Many businesses do not mind the street vendors, but some do.

“Businesses draw people, but street vendors draw people away from businesses,” says Ozzie Martinez, manager at Best Italian Pizza. “It becomes an annoyance. The vendors are too close to businesses, block sidewalks and are not as clean as they should be.”

To complain, Martinez calls the Fordham Road Business Improvement District (BID), which calls the police to move the vendors. The 46th, 48th and 52nd precincts patrol Fordham Road daily, in addition to surprise sweeps every couple of months, according to Lt. Charles Hammer of the 52nd Precinct.

The police and the Health Department are the main city agencies that ticket street vendors for the more than 20 different violations, which are heard at the Environmental Control Board (ECB). For repeat offenders, these violations can cost up to $1,000 each.

In fiscal year 2007, the ECB heard 25,828 vending violations, and in fiscal year 2008 it heard 21,388, according to statistics provided by ECB. Common violations include not displaying a permit, being in a bus stop, and being within 10 feet of a driveway, subway or crosswalk.

Vendors can be charged with less costly misdemeanors, which are settled in criminal court. The city can also confiscate vendors’ merchandise and carts, which takes a long time to retrieve, Hammer and Samanez agree.

Police can arrest illegal vendors for having an outstanding warrant — often for not showing up to criminal court — or for not having identification, Hammer says. Police arrest five to 15 of VAMOS Unidos’ members every week, Samanez says.

 

Complaints of Harassment

And in fact, while Berta scooped lemon ice one day in May, a police patrol wagon rolled past Berta’s stand with four street vendors inside. Vendors also complain about police harassment, such as racial slurs and physical force, though Hammer says, “There is no such thing.”

The BID tolerates street vendors – up to a point. “Businesses don’t really complain about the vendors,” says Wilma Alonso, the BID’s executive director. “As long as they’re not blocking an entrance or have a lot of smoke, everything is fine.”

Alonso wants organizations to train street vendors to become small business owners, so they can pay rents, salaries and taxes like BID members.

Samanez counters that street vendors do pay taxes. Most vendors do not want to become small business owners since many are single mothers who like the flexible schedule and have had difficulty finding another job because they do not speak English, he says.
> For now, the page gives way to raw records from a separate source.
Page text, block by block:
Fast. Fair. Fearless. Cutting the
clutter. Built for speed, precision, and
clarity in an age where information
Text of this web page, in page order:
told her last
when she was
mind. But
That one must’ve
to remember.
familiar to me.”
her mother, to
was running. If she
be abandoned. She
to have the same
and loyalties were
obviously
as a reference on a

“There are a lot of positives being a street vendor,” Samanez says. “Some were vendors in Africa or Latin America. And some vendors make a little bit more than they would working minimum wage jobs.”

 

Legislative Limbo

The vendors’ biggest problem is that the City Council has not increased merchandise license caps since 1981 and not since 1979 for food permits.

Street vendors have only 15 to 20 allies in City Council, according to Brooklyn Council Member Charles Barron, who sponsored successful legislation making it illegal for the Department of Consumer Affairs to ask the immigration status of vendors applying for merchandise licenses.
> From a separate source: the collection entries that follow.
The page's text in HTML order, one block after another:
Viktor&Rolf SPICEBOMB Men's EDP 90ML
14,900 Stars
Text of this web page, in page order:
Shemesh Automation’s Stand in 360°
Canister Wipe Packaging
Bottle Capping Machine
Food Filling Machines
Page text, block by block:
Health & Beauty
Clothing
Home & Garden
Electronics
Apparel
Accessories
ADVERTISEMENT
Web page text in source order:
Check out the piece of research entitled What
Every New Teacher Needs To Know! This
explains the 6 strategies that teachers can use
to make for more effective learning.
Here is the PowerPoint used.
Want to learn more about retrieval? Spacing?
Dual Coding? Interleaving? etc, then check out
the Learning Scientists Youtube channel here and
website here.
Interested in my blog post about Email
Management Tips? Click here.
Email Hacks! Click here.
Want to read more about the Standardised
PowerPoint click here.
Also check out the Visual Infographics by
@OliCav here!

“Licenses [and permits] have not been increased due to racism, xenophobia and big businesses,” Barron said in a phone interview, echoing statements of street vendor organizers. “Many vendors are people of color and immigrants who do not give big amounts of money to campaigns.”

However, street vendor legislation is picking up steam. Manhattan Council Member Alan Gerson is proposing legislation to clarify where street vendors can sell, but also doubles the penalties while increasing permits by a minimum of 20 percent.

Samanez and Barron are against Gerson’s bill because they say penalties are already high and the bill does not adequately increase the number of permits. VAMOS Unidos and Barron are separately working on legislation that would significantly increase license and permit caps.

But until legislation addresses their needs, many street vendors remain vulnerable.

Maria (not her real name), a Mexican single mother with two kids, who makes $30 a day selling sliced fruit, has a license but not a permit.

“I became a vendor as a last resort,” Maria says in Spanish. “I have to pay the rent and put food on the table, but I would prefer to be vending with a permit.”

-Jessica Glazer contributed additional reporting to this story.